Deep Dive into Evaluation Areas
Ramp evaluates AI Engineers on a mix of core software engineering fundamentals and specific applied AI capabilities. Because the team is lean and moves fast, there is little room for "learning on the job" regarding the fundamentals.
Coding & Algorithms
Despite being an AI role, strong foundational coding skills are non-negotiable. You will face automated assessments that test your ability to write clean, efficient code under time pressure.
- Data Structures: Expect questions involving arrays, hashmaps, and trees.
- Complexity: You must be able to analyze Time and Space complexity.
- Practical Scripting: For Ops/Enablement roles, you may be tested on your ability to write scripts to glue APIs together.
Applied AI & LLM Systems
This is the core of the role. You need to know how to take an off-the-shelf model and make it work for production use cases.
- RAG (Retrieval-Augmented Generation): Understanding how to chunk data, generate embeddings, and retrieve relevant context for an LLM.

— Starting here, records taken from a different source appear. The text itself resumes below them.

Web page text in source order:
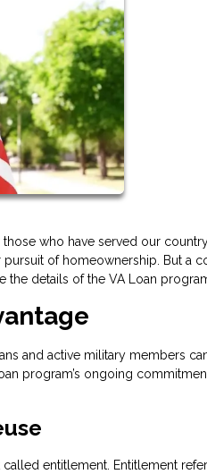
who have served our
of homeownership. But a
the details of the VA Loan
and active military members
program’s ongoing
entitlement. Entitlement
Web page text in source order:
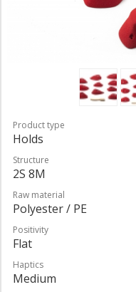
Product type
Holds
Structure
2S 8M
Raw material
Polyester / PE
Positivity
Flat
Haptics
Medium
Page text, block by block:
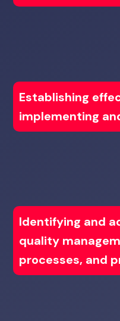
Establishing
implementing
Identifying and
quality
processes, and
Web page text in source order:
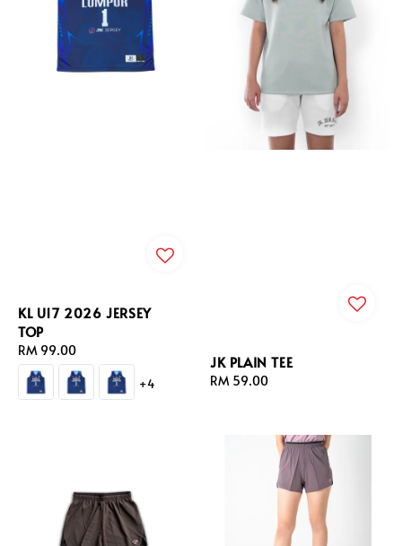
KL U17 2026 JERSEY
TOP
Regular
price
RM 99.00
+4
JK PLAIN TEE
Regular
RM 59.00
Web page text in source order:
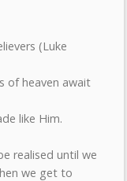
(Luke
of heaven await
like Him.
realised until we
we get to

- Structured Output: How to force an LLM to output valid JSON or SQL (a key focus for Ramp).
- Prompt Engineering & Chaining: Experience with tools like LangChain or building custom chains to handle complex logic.
- Agents: Designing systems where the AI can take actions (e.g., browsing the web, querying a database) rather than just answering questions.
System Design & Infrastructure
For the "Applied AI Engineer" track, you must understand the backend systems that support AI.
- Inference Architecture: How to serve models with low latency.
- Integration: Connecting AI services to existing web frameworks and databases.
- Scalability: Handling rate limits, cost management for API calls, and queuing systems.
Operational Automation (Enablement Focus)
For "AI Operations" roles, the evaluation shifts toward process logic and low-code tools.
- Workflow Orchestration: Using tools like n8n or Gumloop to build complex logic flows.
- Process Mapping: Taking a vague business requirement (e.g., "Automate support tickets") and breaking it down into a step-by-step algorithmic workflow.
Be ready to go over:
- Structured Extraction: Techniques for getting reliable data out of unstructured text (PDFs, invoices).
- Evaluation: How do you measure if your AI feature is actually working? (Evals, Golden Datasets).
- Tool Usage: Specific experience with Cursor, Claude Code, or OpenAI APIs.
- Advanced concepts: Fine-tuning models vs. few-shot prompting; Vector database selection (Pinecone, Milvus, etc.).
Example questions or scenarios:
- "Given a raw invoice PDF, how would you design a pipeline to extract the Vendor Name, Date, and Total Amount with 100% schema compliance?"
- "We want to build a chatbot that answers employee questions about HR benefits. How do you architect this so it doesn't hallucinate?"
- "Write a function to traverse a dependency graph of tasks." (Standard coding question).